Well, I don't know if I'm missing something, but it's working for me using requests:
import requests
# Getting html code
url = "http://store.steampowered.com/app/251570/"
html = requests.get(url).text
And even more, the data requested is in json format, so it's easy to extract it in this way:
# Extracting javscript object (a json like object)
start_tag = 'InitAppTagModal( 251570,'
end_tag = '],'
startIndex = html.find(start_tag) + len(start_tag)
endIndex = html.find(end_tag, startIndex) + len(end_tag) - 1
raw_data = html[startIndex:endIndex]
# Load raw data as python json object
data = json.loads(raw_data)
You will see a beatiful json object like this (this is the info that you need, right?):
[
{
"count": 283,
"browseable": true,
"tagid": 1662,
"name": "Survival"
},
{
"count": 274,
"browseable": true,
"tagid": 1659,
"name": "Zombies"
},
{
"count": 248,
"browseable": true,
"tagid": 1702,
"name": "Crafting"
}......
I hope it helps....
UPDATED:
Ok, I see your problem right now, it seems that the problem is in the page 224600. In this case the webpage requires that you confirm your age before to show you the games info. Anyway, easy to solve it just posting the form that confirm the age.
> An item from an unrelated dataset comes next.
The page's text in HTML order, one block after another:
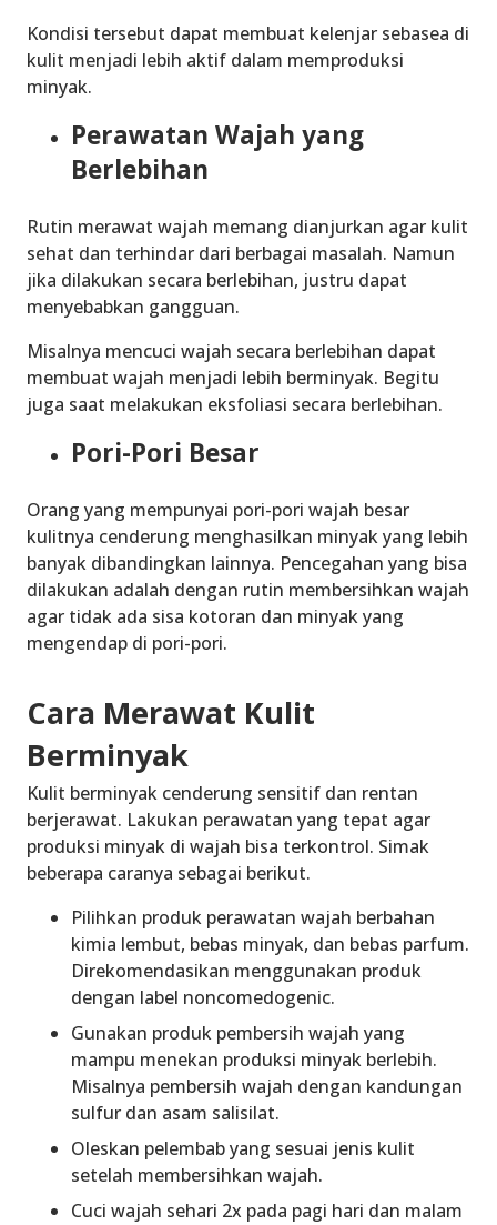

Here is the code updated (and I created a function):
def extract_info_games(page_id):
# Create session
session = requests.session()
# Get initial html
html = session.get("http://store.steampowered.com/app/%s/" % page_id).text
# Checking if I'm in the check age page (just checking if the check age form is in the html code)
if ('<form action="http://store.steampowered.com/agecheck/app/%s/"' % page_id) in html:
# I'm being redirected to check age page
# let's confirm my age with a POST:
post_data = {
'snr':'1_agecheck_agecheck__age-gate',
'ageDay':1,
'ageMonth':'January',
'ageYear':'1960'
}
html = session.post('http://store.steampowered.com/agecheck/app/%s/' % page_id, post_data).text
# Extracting javscript object (a json like object)
start_tag = 'InitAppTagModal( %s,' % page_id
end_tag = '],'
startIndex = html.find(start_tag) + len(start_tag)
endIndex = html.find(end_tag, startIndex) + len(end_tag) - 1
raw_data = html[startIndex:endIndex]
# Load raw data as python json object
data = json.loads(raw_data)
return data
And to use it:
extract_info_games(224600)
extract_info_games(251570)
Enjoy!